_Available records_.
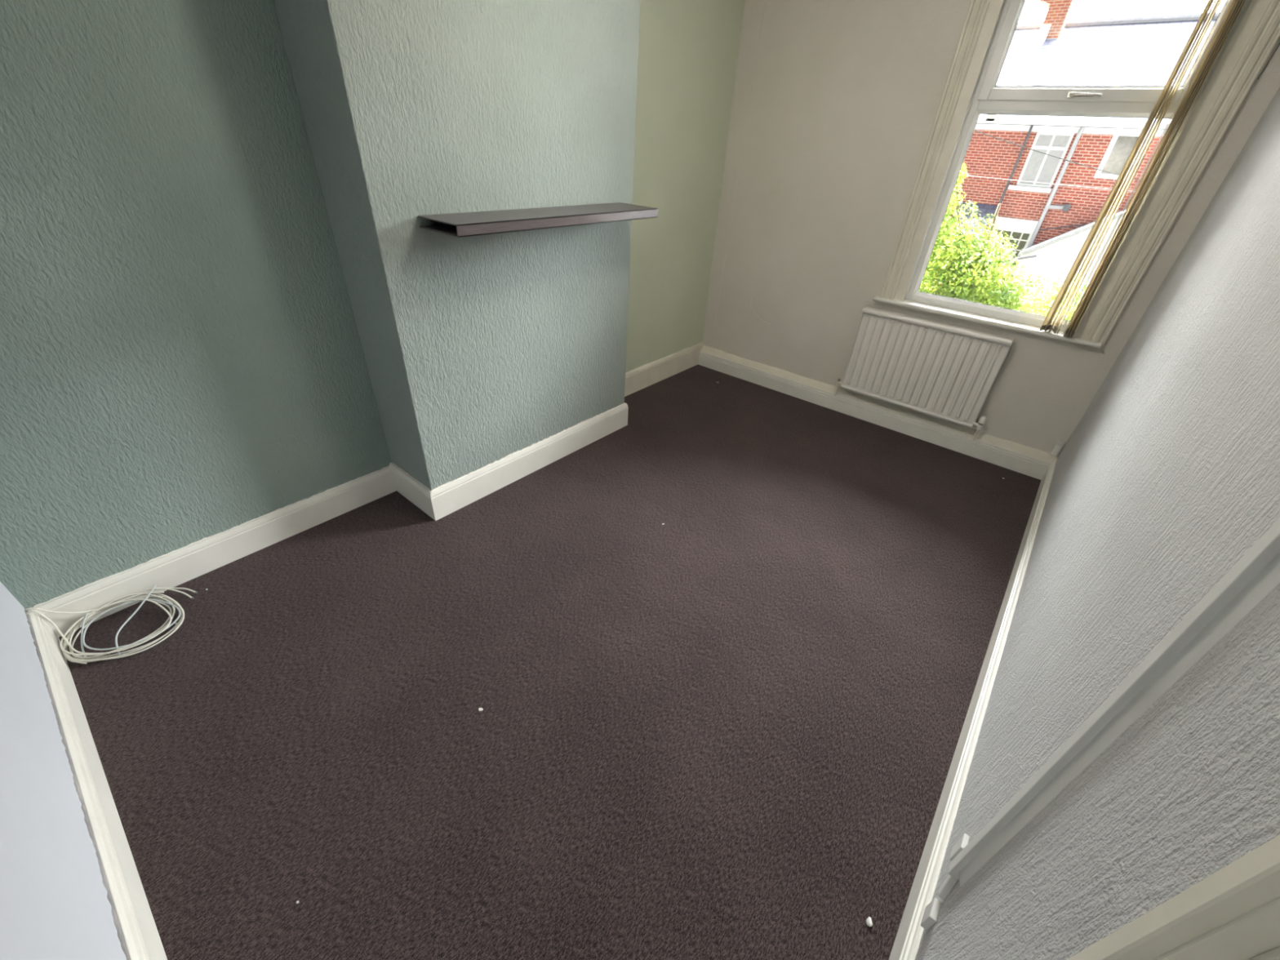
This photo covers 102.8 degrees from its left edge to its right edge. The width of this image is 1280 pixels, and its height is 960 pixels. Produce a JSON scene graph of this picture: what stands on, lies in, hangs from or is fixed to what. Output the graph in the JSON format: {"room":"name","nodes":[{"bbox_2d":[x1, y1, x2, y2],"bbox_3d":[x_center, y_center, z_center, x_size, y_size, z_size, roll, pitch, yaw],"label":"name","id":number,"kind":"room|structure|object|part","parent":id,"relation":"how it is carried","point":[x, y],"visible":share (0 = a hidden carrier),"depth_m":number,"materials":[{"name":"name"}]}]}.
{"room":"empty bedroom","nodes":[
{"label":"empty bedroom","id":0,"kind":"room"},
{"bbox_2d":[0,581,126,959],"bbox_3d":[-0.981,0.205,0.354,3.543,2.560,0.150,27,40,31],"label":"wall","id":1,"kind":"structure","parent":0,"point":[55,904],"depth_m":1.12,"materials":[{"name":"white paint"}]},
{"bbox_2d":[24,607,167,959],"bbox_3d":[-1.163,1.072,1.190,2.793,0.173,0.020,27,40,31],"label":"baseboard","id":2,"kind":"structure","parent":1,"relation":"attached to","point":[138,935],"depth_m":1.39,"materials":[{"name":"white paint"}]},
{"bbox_2d":[0,0,391,608],"bbox_3d":[-1.802,-0.759,1.707,0.150,2.560,1.540,27,40,31],"label":"wall","id":3,"kind":"structure","parent":0,"point":[183,362],"depth_m":1.79,"materials":[{"name":"green paint"}]},
{"bbox_2d":[27,342,703,636],"bbox_3d":[-0.707,-0.258,3.191,0.406,0.195,4.289,27,40,31],"label":"baseboard","id":4,"kind":"structure","parent":3,"relation":"attached to","point":[176,567],"depth_m":2.59,"materials":[{"name":"white paint"}]},
{"bbox_2d":[273,0,639,491],"bbox_3d":[-0.722,-1.263,2.560,0.536,2.560,1.465,27,40,31],"label":"wall","id":5,"kind":"structure","parent":0,"point":[479,350],"depth_m":2.22,"materials":[{"name":"teal paint"}]},
{"bbox_2d":[417,202,657,237],"bbox_3d":[-0.388,-1.200,2.327,0.261,0.042,1.187,27,40,31],"label":"floating shelf","id":6,"kind":"object","parent":5,"relation":"attached to","point":[490,222],"visible":1,"depth_m":2.16,"materials":[{"name":"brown wood"}]},
{"bbox_2d":[58,364,1040,959],"bbox_3d":[0.364,0.447,2.511,3.493,0.100,4.409,27,40,31],"label":"floor","id":7,"kind":"structure","parent":0,"point":[730,727],"depth_m":1.82,"materials":[{"name":"brown carpet"}]},
{"bbox_2d":[24,585,198,663],"bbox_3d":[-1.966,0.511,1.946,0.320,0.172,0.436,27,40,31],"label":"cable coil","id":8,"kind":"object","parent":7,"relation":"on","point":[82,660],"visible":1,"depth_m":1.94,"materials":[{"name":"plastic"}]},
{"bbox_2d":[866,916,872,927],"bbox_3d":[0.610,1.174,1.357,0.015,0.011,0.020,16,36,17],"label":"crumb","id":9,"kind":"object","parent":7,"relation":"on","point":[868,920],"visible":1,"depth_m":1.35,"materials":[{"name":"white"}]},
{"bbox_2d":[625,0,745,372],"bbox_3d":[0.083,-1.905,3.593,0.210,2.560,1.534,27,40,31],"label":"wall","id":10,"kind":"structure","parent":0,"point":[688,50],"depth_m":3.49,"materials":[{"name":"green paint"}]},
{"bbox_2d":[702,0,1279,456],"bbox_3d":[1.741,-1.685,3.425,3.093,2.560,0.302,27,40,31],"label":"wall","id":11,"kind":"structure","parent":0,"point":[836,103],"depth_m":3.33,"materials":[{"name":"beige paint"}]},
{"bbox_2d":[697,345,1058,479],"bbox_3d":[1.585,-0.611,3.959,2.733,0.168,0.062,27,40,31],"label":"baseboard","id":12,"kind":"structure","parent":11,"relation":"attached to","point":[1029,461],"depth_m":3.77,"materials":[{"name":"white paint"}]},
{"bbox_2d":[833,306,1013,440],"bbox_3d":[1.911,-0.750,3.515,1.003,0.676,0.114,27,40,31],"label":"radiator","id":13,"kind":"object","parent":11,"relation":"attached to","point":[943,371],"visible":1,"depth_m":3.44,"materials":[{"name":"metal"}]},
{"bbox_3d":[1.559,-0.966,3.719,0.003,0.569,0.066,27,40,31],"label":"panel","id":14,"kind":"part","parent":13,"relation":"part of","materials":[{"name":"metal"}]},
{"bbox_3d":[1.868,-0.535,3.631,0.900,0.025,0.026,27,40,31],"label":"rail","id":15,"kind":"part","parent":13,"relation":"part of","materials":[{"name":"metal"}]},
{"bbox_3d":[1.896,-1.001,3.314,0.908,0.031,0.031,27,40,31],"label":"rail","id":16,"kind":"part","parent":13,"relation":"part of","materials":[{"name":"metal"}]},
{"bbox_2d":[864,306,1013,341],"bbox_3d":[1.918,-1.026,3.328,0.904,0.008,0.070,27,40,31],"label":"grille","id":17,"kind":"object","parent":13,"relation":"attached to","point":[871,310],"depth_m":3.30,"materials":[{"name":"metal"}]},
{"bbox_3d":[2.248,-0.612,3.259,0.003,0.569,0.066,27,40,31],"label":"panel","id":18,"kind":"part","parent":13,"relation":"part of","materials":[{"name":"metal"}]},
{"bbox_2d":[1048,440,1064,456],"bbox_3d":[2.624,-0.199,3.215,0.042,0.097,0.032,27,40,31],"label":"junction box","id":19,"kind":"object","parent":11,"relation":"attached to","point":[1058,446],"visible":1,"depth_m":3.20,"materials":[{"name":"white plastic"}]},
{"bbox_2d":[872,0,1279,348],"bbox_3d":[2.271,-1.745,2.871,1.286,1.755,0.421,27,40,31],"label":"window","id":20,"kind":"structure","parent":11,"relation":"in","point":[971,91],"depth_m":2.70,"materials":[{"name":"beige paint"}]},
{"bbox_3d":[2.128,-1.022,3.223,1.276,0.028,0.121,27,40,31],"label":"sill","id":21,"kind":"part","parent":20,"relation":"part of","materials":[{"name":"white paint"}]},
{"bbox_3d":[2.232,-1.935,2.564,0.146,0.024,0.050,27,40,31],"label":"handle","id":22,"kind":"part","parent":20,"relation":"part of","materials":[{"name":"silver metal"}]},
{"bbox_3d":[2.252,-2.154,2.487,0.910,0.502,0.050,27,40,31],"label":"sash","id":23,"kind":"part","parent":20,"relation":"part of","materials":[{"name":"white plastic"}]},
{"bbox_2d":[1040,0,1246,337],"bbox_3d":[2.162,-1.678,2.720,0.951,1.618,0.091,27,40,31],"label":"vertical blind","id":24,"kind":"object","parent":20,"relation":"attached to","point":[1229,18],"visible":1,"depth_m":2.50,"materials":[{"name":"white plastic"}]},
{"bbox_2d":[915,86,1279,959],"bbox_3d":[1.461,-0.231,1.238,0.150,2.560,4.689,27,40,31],"label":"wall","id":25,"kind":"structure","parent":0,"point":[1169,476],"depth_m":0.99,"materials":[{"name":"white paint"}]},
{"bbox_2d":[920,897,942,930],"bbox_3d":[0.685,1.022,1.203,0.016,0.062,0.048,27,40,31],"label":"box","id":26,"kind":"object","parent":25,"relation":"attached to","point":[931,911],"visible":1,"depth_m":1.19,"materials":[{"name":"white plastic"}]},
{"bbox_2d":[949,833,969,861],"bbox_3d":[0.782,0.901,1.250,0.012,0.073,0.040,27,40,31],"label":"plate","id":27,"kind":"object","parent":25,"relation":"attached to","point":[957,848],"visible":0.76,"depth_m":1.24,"materials":[{"name":"white plastic"}]},
{"bbox_2d":[888,457,1057,959],"bbox_3d":[1.557,0.590,2.182,0.020,0.157,3.385,27,40,31],"label":"baseboard","id":28,"kind":"structure","parent":25,"relation":"attached to","point":[906,944],"depth_m":1.62,"materials":[{"name":"white paint"}]},
{"bbox_2d":[938,517,1279,901],"bbox_3d":[0.777,0.018,0.573,0.022,2.304,0.058,27,40,31],"label":"cable trunking","id":29,"kind":"object","parent":25,"relation":"attached to","point":[1256,573],"visible":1,"depth_m":0.77,"materials":[{"name":"white plastic"}]},
{"bbox_2d":[1066,834,1279,959],"bbox_3d":[0.314,0.666,0.224,0.170,2.080,0.932,27,40,31],"label":"door","id":30,"kind":"structure","parent":25,"relation":"in","point":[1233,913],"depth_m":0.46,"materials":[{"name":"beige paint"}]},
{"label":"outside","id":31,"kind":"structure","parent":0,"visible":0},
{"bbox_3d":[19.828,-8.815,23.892,64.000,0.300,55.411,27,40,31],"label":"ground","id":32,"kind":"structure","parent":31,"visible":0},
{"bbox_2d":[918,163,1057,313],"bbox_3d":[7.884,-5.073,12.694,4.243,4.711,2.295,30,42,34],"label":"tree","id":33,"kind":"object","parent":32,"relation":"on","point":[963,269],"visible":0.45,"depth_m":12.12,"materials":[{"name":"green plant"}]},
{"bbox_2d":[1017,274,1088,320],"bbox_3d":[8.087,-2.445,10.235,2.024,3.127,1.485,27,40,31],"label":"shrub","id":34,"kind":"object","parent":32,"relation":"on","point":[1057,287],"visible":0.14,"depth_m":9.78,"materials":[{"name":"green plant"}]},
{"bbox_2d":[923,0,1220,319],"bbox_3d":[18.690,-10.976,15.617,27.400,12.386,10.090,27,40,31],"label":"house","id":35,"kind":"structure","parent":32,"relation":"on","point":[1051,223],"depth_m":16.58,"materials":[{"name":"red brick"}]},
{"bbox_3d":[12.922,-8.191,18.061,1.060,1.075,0.006,27,40,31],"label":"pane","id":36,"kind":"part","parent":35,"relation":"part of","materials":[{"name":"grey glass"}]},
{"bbox_3d":[12.967,-9.687,17.006,1.207,0.130,0.180,27,40,31],"label":"sill","id":37,"kind":"part","parent":35,"relation":"part of","materials":[{"name":"white paint"}]},
{"bbox_3d":[13.106,-10.366,16.555,0.847,1.352,0.006,27,40,31],"label":"pane","id":38,"kind":"part","parent":35,"relation":"part of","materials":[{"name":"grey glass"}]},
{"bbox_3d":[14.570,-9.817,15.457,0.580,0.970,0.006,27,40,31],"label":"pane","id":39,"kind":"part","parent":35,"relation":"part of","materials":[{"name":"grey glass"}]},
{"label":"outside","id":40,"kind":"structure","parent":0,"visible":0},
{"bbox_2d":[973,129,1140,181],"bbox_3d":[11.560,-9.975,14.649,14.423,3.268,0.022,27,40,31],"label":"overhead wire","id":41,"kind":"object","parent":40,"point":[974,130],"visible":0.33,"depth_m":14.73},
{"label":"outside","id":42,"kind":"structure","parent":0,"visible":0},
{"bbox_2d":[969,175,1135,191],"bbox_3d":[11.464,-9.090,15.283,15.420,0.310,0.011,27,40,31],"label":"overhead wire","id":43,"kind":"object","parent":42,"point":[970,175],"visible":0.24,"depth_m":15.04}
]}

_Exercise instructions_. How many lines in the records above contain the word "sill"? State that number and nothing more.

_Solution below_. 2